Almost all generated answers were stable, except for one question within the "screening and prevention domain." Precisely, when asked, "Should I get screened for prostate cancer?" ChatGPT's 1st answer was less accurate than the second and third answers. Thus, it was labeled "inconsistent" for this question. It is important to note that only ten questions were tested for stability and compared across the three LLMs as they are generally stable. In future studies, all inquiries should be tested and objectively evaluated in terms of their accuracy, comprehensiveness, and readability and determine the extent of their stability.
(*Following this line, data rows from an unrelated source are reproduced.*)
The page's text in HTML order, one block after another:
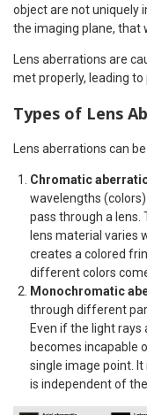
object are not uniquely
the imaging plane, that
Lens aberrations are
met properly, leading to
Types of Lens
Lens aberrations can
Chromatic
wavelengths
pass through a lens.
lens material varies
creates a colored
different colors
Monochromatic
through different
Even if the light
becomes incapable
single image point.
is independent of
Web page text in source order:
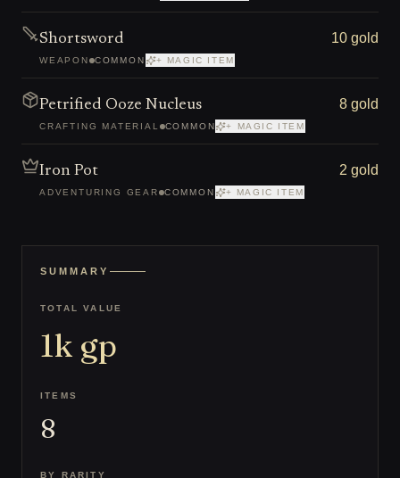
Shortsword
WEAPON COMMON + MAGIC ITEM
10 gold
Petrified Ooze Nucleus
CRAFTING MATERIAL COMMON + MAGIC ITEM
8 gold
Iron Pot
ADVENTURING GEAR COMMON + MAGIC ITEM
2 gold
SUMMARY
TOTAL VALUE
1k gp
ITEMS
8
BY RARITY
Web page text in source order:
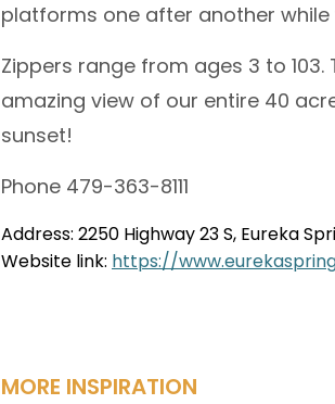
platforms one after another
Zippers range from ages 3 to
amazing view of our entire 40
sunset!
Phone 479-363-8111
Address: 2250 Highway 23 S, Eureka
Website link: https://www.
MORE INSPIRATION
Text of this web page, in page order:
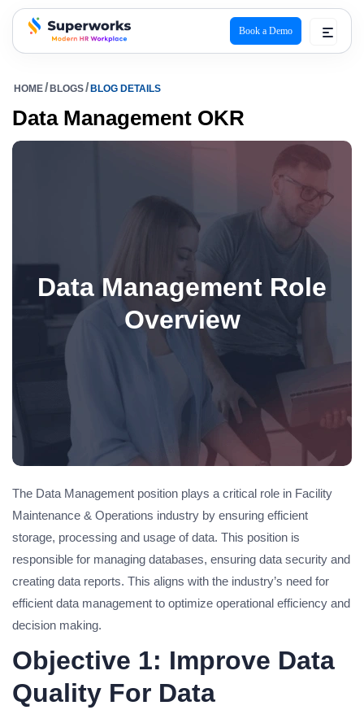
superworks logo
Book a Demo
HOME BLOGS BLOG DETAILS
Data Management OKR
Data Management Role
Overview
The Data Management position plays a critical role in Facility
Maintenance & Operations industry by ensuring efficient
storage, processing and usage of data. This position is
responsible for managing databases, ensuring data security and
creating data reports. This aligns with the industry’s need for
efficient data management to optimize operational efficiency and
decision making.
Objective 1: Improve Data
Quality For Data
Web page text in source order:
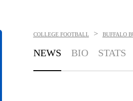
COLLEGE FOOTBALL > BUFFALO
NEWS BIO STATS
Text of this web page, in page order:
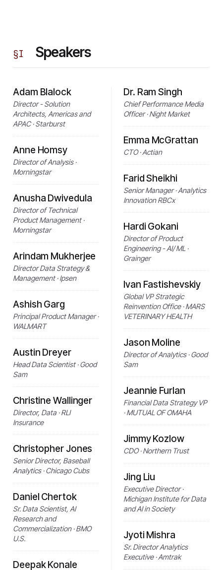
§I Speakers
Adam Blalock
Director - Solution
Architects, Americas and
APAC · Starburst
Anne Homsy
Director of Analysis ·
Morningstar
Anusha Dwivedula
Director of Technical
Product Management ·
Morningstar
Arindam Mukherjee
Director Data Strategy &
Management · Ipsen
Ashish Garg
Principal Product Manager ·
WALMART
Austin Dreyer
Head Data Scientist · Good
Sam
Christine Wallinger
Director, Data · RLI
Insurance
Christopher Jones
Senior Director, Baseball
Analytics · Chicago Cubs
Daniel Chertok
Sr. Data Scientist, AI
Research and
Commercialization · BMO
U.S.
Deepak Konale
Dr. Ram Singh
Chief Performance Media
Officer · Night Market
Emma McGrattan
CTO · Actian
Farid Sheikhi
Senior Manager · Analytics
Innovation RBCx
Hardi Gokani
Director of Product
Engineering - AI/ ML ·
Grainger
Ivan Fastishevskiy
Global VP Strategic
Reinvention Office · MARS
VETERINARY HEALTH
Jason Moline
Director of Analytics · Good
Sam
Jeannie Furlan
Financial Data Strategy VP
· MUTUAL OF OMAHA
Jimmy Kozlow
CDO · Northern Trust
Jing Liu
Executive Director ·
Michigan Institute for Data
and AI in Society
Jyoti Mishra
Sr. Director Analytics
Executive · Amtrak
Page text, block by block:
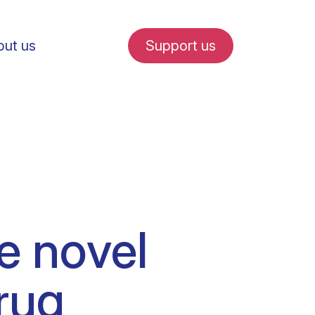
internships
us Support us
novel
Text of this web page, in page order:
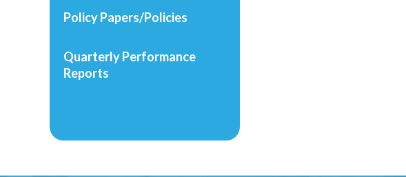
Policy Papers/Policies
Quarterly Performance
Reports
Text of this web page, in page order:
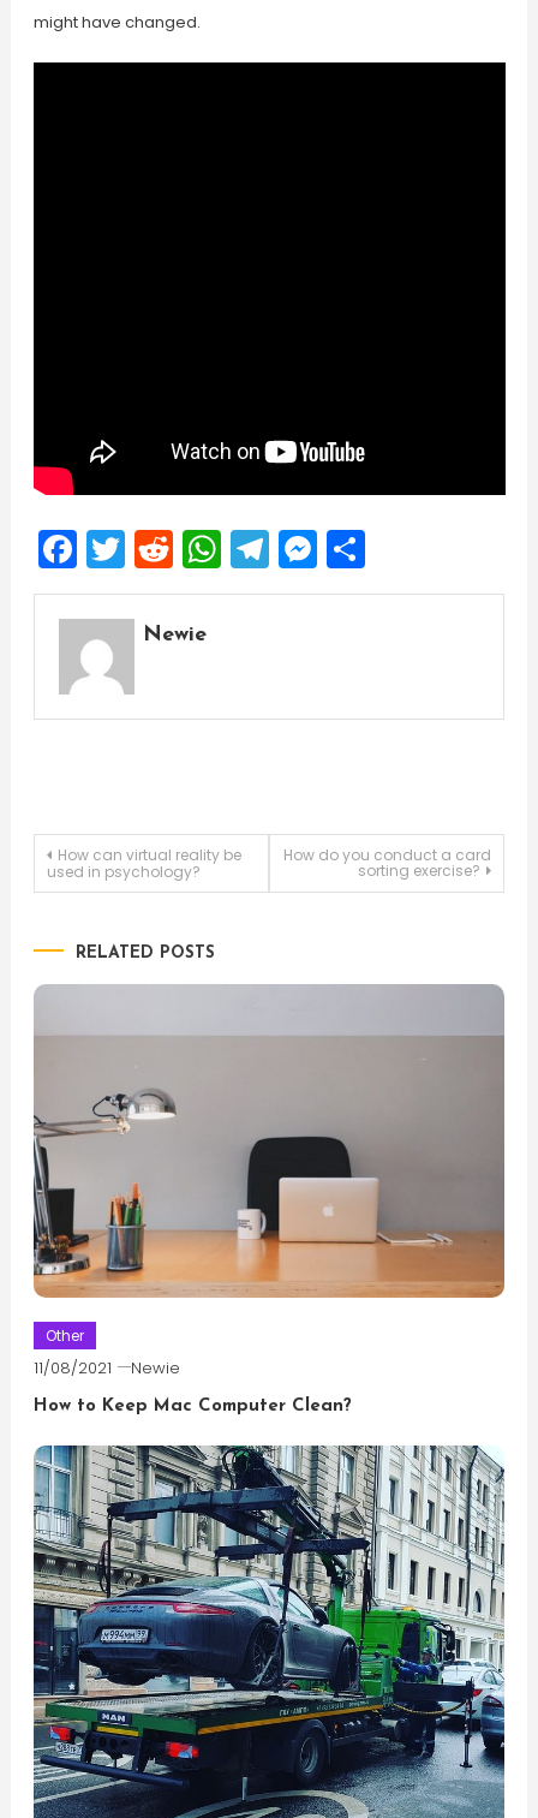
might have changed.
Facebook
Twitter
Reddit
WhatsApp
Telegram
Messenger
Share
Newie
Post
How can virtual reality be
used in psychology?
How do you conduct a card
sorting exercise?
RELATED POSTS
Other
11/08/2021 Newie
How to Keep Mac Computer Clean?
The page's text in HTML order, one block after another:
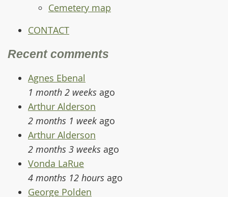
Cemetery map
CONTACT
Recent comments
Agnes Ebenal
1 month 2 weeks ago
Arthur Alderson
2 months 1 week ago
Arthur Alderson
2 months 3 weeks ago
Vonda LaRue
4 months 12 hours ago
George Polden
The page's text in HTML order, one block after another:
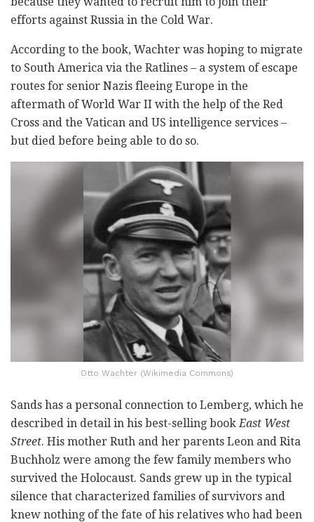
efforts against Russia in the Cold War.
According to the book, Wachter was hoping to migrate
to South America via the Ratlines – a system of escape
routes for senior Nazis fleeing Europe in the
aftermath of World War II with the help of the Red
Cross and the Vatican and US intelligence services –
but died before being able to do so.
Otto Wachter (Wikimedia Commons)
Sands has a personal connection to Lemberg, which he
described in detail in his best-selling book East West
Street. His mother Ruth and her parents Leon and Rita
Buchholz were among the few family members who
survived the Holocaust. Sands grew up in the typical
silence that characterized families of survivors and
knew nothing of the fate of his relatives who had been
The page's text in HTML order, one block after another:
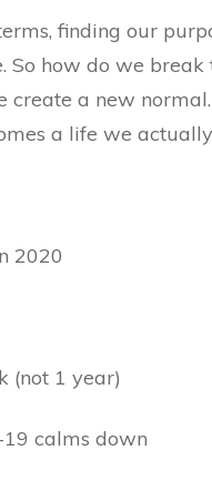
finding our
how do we break
create a new
a life we
2020
(not 1 year)
calms down
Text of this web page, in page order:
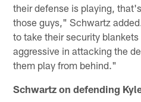
their defense is playing,
those guys," Schwartz
to take their security
aggressive in attacking the
them play from behind."
Schwartz on defending
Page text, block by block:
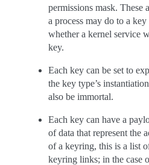
permissions mask. These
a process may do to a
whether a kernel service
key.
Each key can be set to
the key type’s
also be immortal.
Each key can have a
of data that represent the
of a keyring, this is a list
keyring links; in the case
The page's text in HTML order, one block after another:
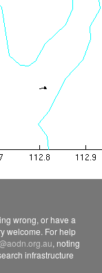
wrong, or have a
welcome. For help
, noting
infrastructure
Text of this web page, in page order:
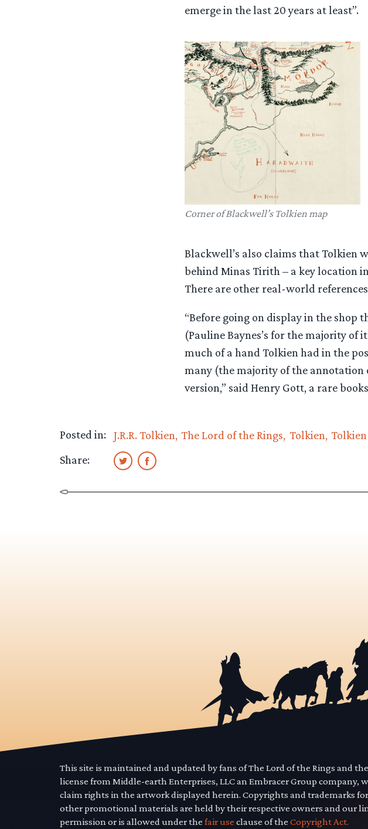
emerge in the last 20 years at least”.
Corner of Blackwell’s Tolkien map
Blackwell’s also claims that Tolkien
behind Minas Tirith – a key location
There are other real-world
“Before going on display in the shop
(Pauline Baynes’s for the majority of
much of a hand Tolkien had in the
many (the majority of the annotation
version,” said Henry Gott, a rare
Posted in: J.R.R. Tolkien The Lord of the Rings Tolkien
Share:
This site is maintained and updated by fans of The Lord of the Rings and
license from Middle-earth Enterprises, LLC an Embracer Group
claim rights in the artwork displayed herein. Copyrights and trademarks
other promotional materials are held by their respective owners and our
permission or is allowed under the fair use clause of the Copyright Act.
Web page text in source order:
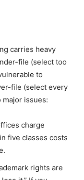
carries heavy
file (select too
to
file (select every
major issues:
charge
five classes costs
rights are
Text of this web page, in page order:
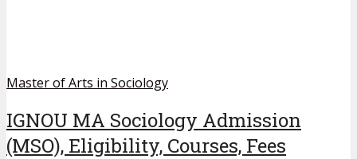
Master of Arts in Sociology
IGNOU MA Sociology Admission
(MSO), Eligibility, Courses, Fees
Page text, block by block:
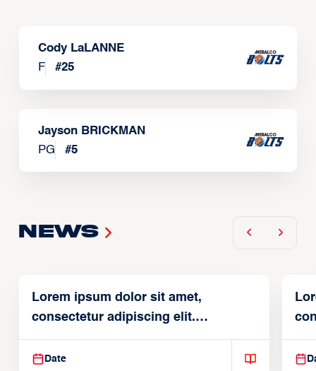
Cody LaLANNE
F
#25
Jayson BRICKMAN
PG
#5
News
Lorem ipsum dolor sit amet,
consectetur adipiscing elit.
Suspendisse varius enim in
Date

AI chatbots have shown outstanding performance in providing precise, thorough information on prostate cancer. Nonetheless, even if AI can learn everything and anything about prostate cancer, it remains an objective source of knowledge since it has never experienced the physical presence of treating such cases. This is described as the Knowledge Argument theory, in which the physical description of a disease cannot replace the actual perceptual experience of treating it. There is a fundamental difference between knowing everything about prostate cancer and actually having the experience of treating patients and communicating their needs. Qualia is the philosophical term describing this subjective and personal knowledge gained from physician-patient interactions, the empathy evoked from witnessing patients' suffering, and the tactile feedback experienced during physical examination or surgery. [21] Since these qualia are inaccessible to AI, it is impossible for AI to replace physicians in healthcare education.